In the data below, which lines hold the word "loans"? Copy them.
===== Data provided
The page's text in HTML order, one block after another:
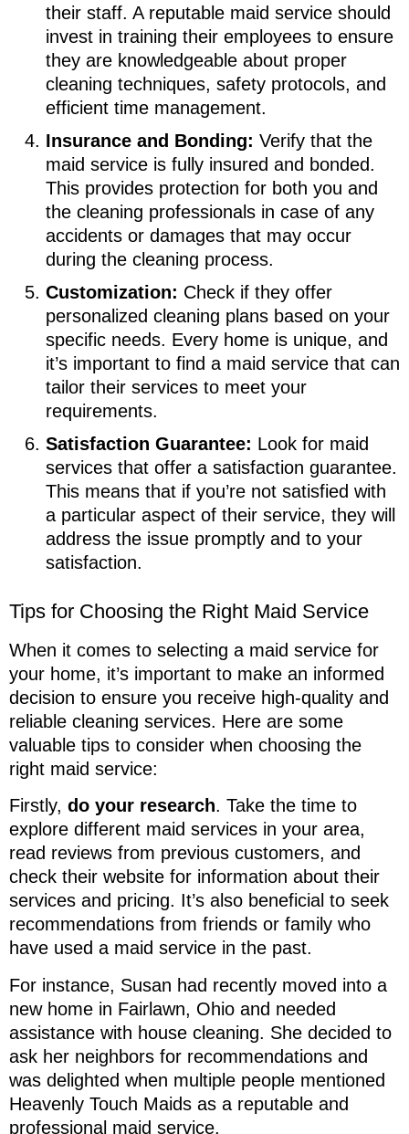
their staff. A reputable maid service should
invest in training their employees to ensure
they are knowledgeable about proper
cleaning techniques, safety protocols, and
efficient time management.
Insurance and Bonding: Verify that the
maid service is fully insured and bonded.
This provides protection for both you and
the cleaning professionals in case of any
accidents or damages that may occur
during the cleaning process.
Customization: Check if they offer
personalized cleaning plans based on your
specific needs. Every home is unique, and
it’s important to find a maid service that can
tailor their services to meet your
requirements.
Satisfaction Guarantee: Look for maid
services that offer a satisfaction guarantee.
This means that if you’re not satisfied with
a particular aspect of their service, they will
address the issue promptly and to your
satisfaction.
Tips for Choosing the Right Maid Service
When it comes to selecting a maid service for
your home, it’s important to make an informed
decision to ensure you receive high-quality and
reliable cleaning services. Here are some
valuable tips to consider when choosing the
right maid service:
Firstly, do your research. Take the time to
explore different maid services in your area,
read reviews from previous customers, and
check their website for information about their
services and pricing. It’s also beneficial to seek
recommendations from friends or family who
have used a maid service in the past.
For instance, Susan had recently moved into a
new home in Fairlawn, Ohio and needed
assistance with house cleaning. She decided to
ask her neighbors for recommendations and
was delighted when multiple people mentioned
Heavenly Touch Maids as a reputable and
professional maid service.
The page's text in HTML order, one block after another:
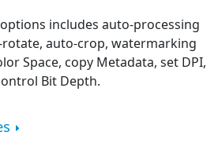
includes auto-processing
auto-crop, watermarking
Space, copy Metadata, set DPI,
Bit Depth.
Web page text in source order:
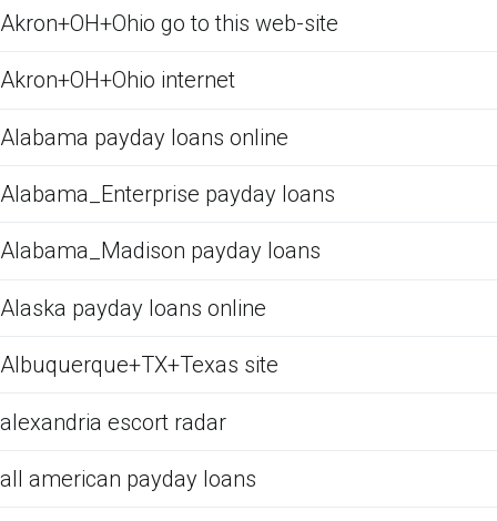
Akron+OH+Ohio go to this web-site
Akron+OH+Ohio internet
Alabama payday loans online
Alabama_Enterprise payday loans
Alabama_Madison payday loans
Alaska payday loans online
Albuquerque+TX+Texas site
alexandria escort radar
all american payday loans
==========
**Exercise solution:**
Alabama payday loans online
Alabama_Enterprise payday loans
Alabama_Madison payday loans
Alaska payday loans online
all american payday loans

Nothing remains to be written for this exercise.